▶ _Requirement_
Restate the data below word for word. Skip any images it contains.
───
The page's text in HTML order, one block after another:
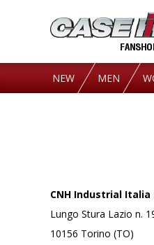
NEW MEN
CNH Industrial Italia
Lungo Stura Lazio n.
10156 Torino (TO)
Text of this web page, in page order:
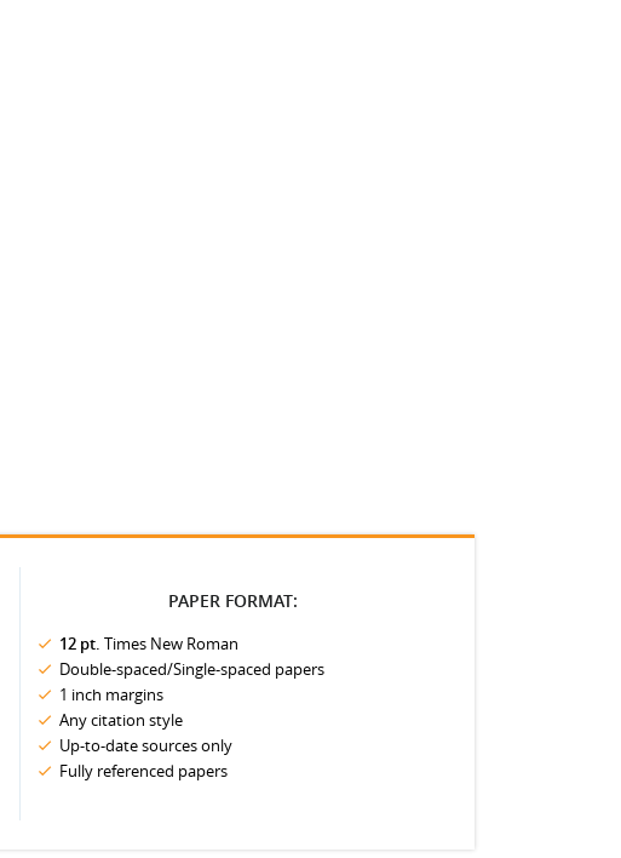
PAPER FORMAT:
12 pt. Times New Roman
Double-spaced/Single-spaced papers
1 inch margins
Any citation style
Up-to-date sources only
Fully referenced papers
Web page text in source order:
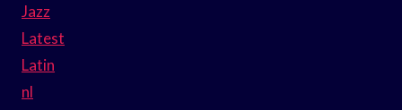
Jazz
Latest
Latin
nl
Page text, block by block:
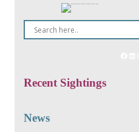
Recent Sightings
News
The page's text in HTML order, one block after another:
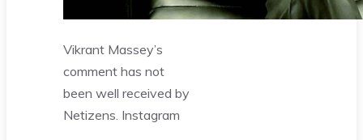
Vikrant Massey’s
comment has not
been well received by
Netizens. Instagram
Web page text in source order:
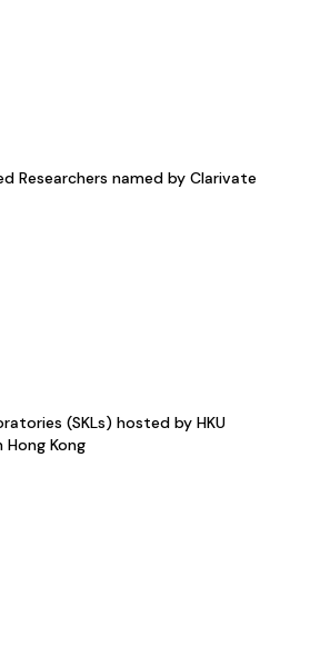
Researchers named by Clarivate
(SKLs) hosted by HKU
Hong Kong
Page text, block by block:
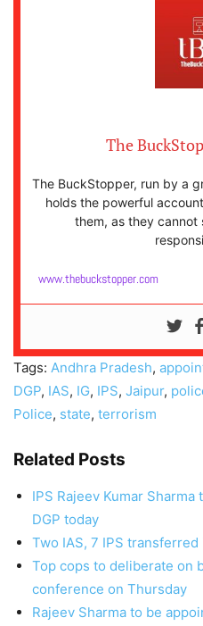
The
The BuckStopper, run by a
holds the powerful
them, as they
www.thebuckstopper.com
Tags: Andhra Pradesh,
DGP, IAS, IG, IPS, Jaipur,
Police, state, terrorism
Related Posts
IPS Rajeev Kumar
DGP today
Two IAS, 7 IPS transferred
Top cops to deliberate on
conference on Thursday
Rajeev Sharma to be
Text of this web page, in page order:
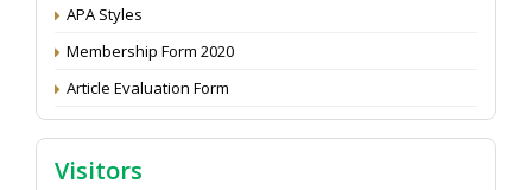
APA Styles
Membership Form 2020
Article Evaluation Form
Visitors
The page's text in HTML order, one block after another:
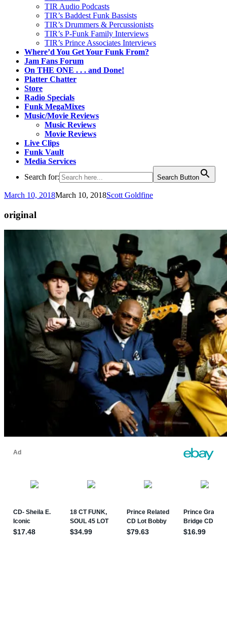
TIR Audio Podcasts
TIR’s Baddest Funk Bassists
TIR’s Drummers & Percussionists
TIR’s P-Funk Family Interviews
TIR’s Prince Associates Interviews
Where’d You Get Your Funk From?
Jam Fans Forum
On THE ONE . . . and Done!
Platter Chatter
Store
Radio Specials
Funk MegaMixes
Music/Movie Reviews
Music Reviews
Movie Reviews
Live Clips
Funk Vault
Media Services
Search for:
Search Button
March 10, 2018March 10, 2018Scott Goldfine
original
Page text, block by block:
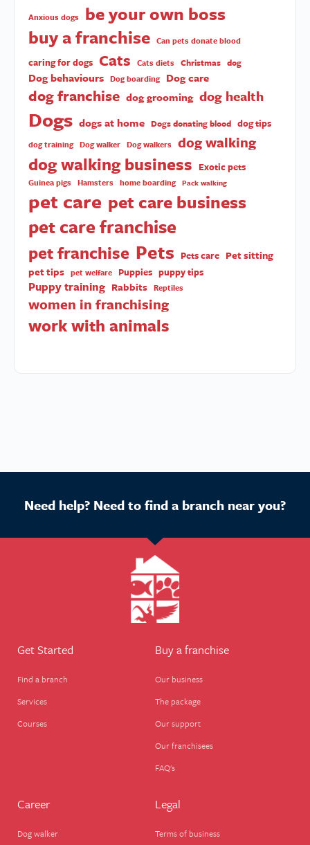
Anxious dogs
be your own boss
buy a franchise Can pets donate blood
caring for dogs Cats Cats diets Christmas dog
Dog behaviours Dog boarding Dog care
dog franchise dog grooming dog health
Dogs dogs at home Dogs donating blood dog tips
dog training Dog walker Dog walkers dog walking
dog walking business Exotic pets
Guinea pigs Hamsters home boarding Pack walking
pet care pet care business
pet care franchise
pet franchise Pets Pets care Pet sitting
pet tips pet welfare Puppies puppy tips
Puppy training Rabbits Reptiles
women in franchising
work with animals
Need help? Need to find a branch near you?
Get Started
Find a branch
Services
Courses
Buy a franchise
Our business
The package
Our support
Our franchisees
FAQ's
Career
Dog walker
Legal
Terms of business
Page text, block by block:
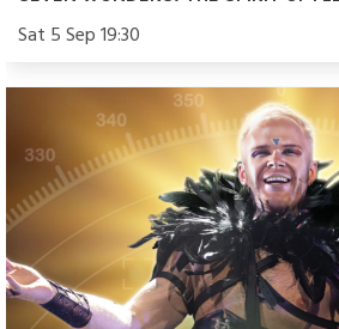
Sat 5 Sep 19:30
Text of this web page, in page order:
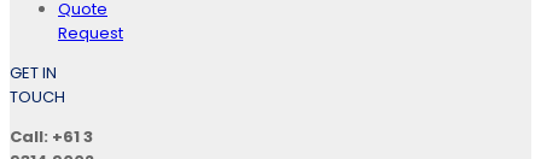
Quote
Request
GET IN
TOUCH
Call: +61 3
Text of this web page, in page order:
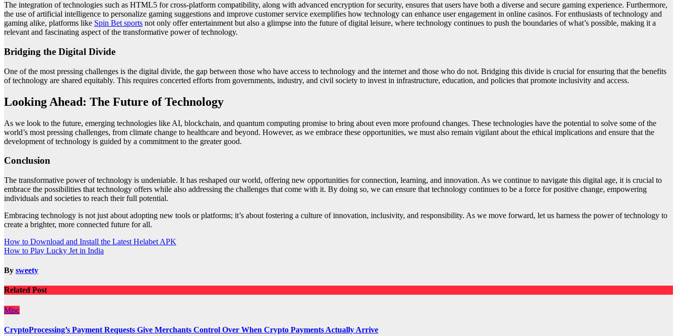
───
▶ _Answer section_
The page's text in HTML order, one block after another:
NEW MEN
CNH Industrial Italia
Lungo Stura Lazio n.
10156 Torino (TO)
Text of this web page, in page order:
PAPER FORMAT:
12 pt. Times New Roman
Double-spaced/Single-spaced papers
1 inch margins
Any citation style
Up-to-date sources only
Fully referenced papers
Web page text in source order:
Jazz
Latest
Latin
nl
Page text, block by block:
Recent Sightings
News
The page's text in HTML order, one block after another:
Vikrant Massey’s
comment has not
been well received by
Netizens. Instagram
Web page text in source order:
Researchers named by Clarivate
(SKLs) hosted by HKU
Hong Kong
Page text, block by block:
The
The BuckStopper, run by a
holds the powerful
them, as they
www.thebuckstopper.com
Tags: Andhra Pradesh,
DGP, IAS, IG, IPS, Jaipur,
Police, state, terrorism
Related Posts
IPS Rajeev Kumar
DGP today
Two IAS, 7 IPS transferred
Top cops to deliberate on
conference on Thursday
Rajeev Sharma to be
Text of this web page, in page order:
APA Styles
Membership Form 2020
Article Evaluation Form
Visitors
The page's text in HTML order, one block after another:
TIR Audio Podcasts
TIR’s Baddest Funk Bassists
TIR’s Drummers & Percussionists
TIR’s P-Funk Family Interviews
TIR’s Prince Associates Interviews
Where’d You Get Your Funk From?
Jam Fans Forum
On THE ONE . . . and Done!
Platter Chatter
Store
Radio Specials
Funk MegaMixes
Music/Movie Reviews
Music Reviews
Movie Reviews
Live Clips
Funk Vault
Media Services
Search for:
Search Button
March 10, 2018March 10, 2018Scott Goldfine
original
Page text, block by block:
Anxious dogs
be your own boss
buy a franchise Can pets donate blood
caring for dogs Cats Cats diets Christmas dog
Dog behaviours Dog boarding Dog care
dog franchise dog grooming dog health
Dogs dogs at home Dogs donating blood dog tips
dog training Dog walker Dog walkers dog walking
dog walking business Exotic pets
Guinea pigs Hamsters home boarding Pack walking
pet care pet care business
pet care franchise
pet franchise Pets Pets care Pet sitting
pet tips pet welfare Puppies puppy tips
Puppy training Rabbits Reptiles
women in franchising
work with animals
Need help? Need to find a branch near you?
Get Started
Find a branch
Services
Courses
Buy a franchise
Our business
The package
Our support
Our franchisees
FAQ's
Career
Dog walker
Legal
Terms of business
Page text, block by block:
Sat 5 Sep 19:30
Text of this web page, in page order:
Quote
Request
GET IN
TOUCH
Call: +61 3
Text of this web page, in page order:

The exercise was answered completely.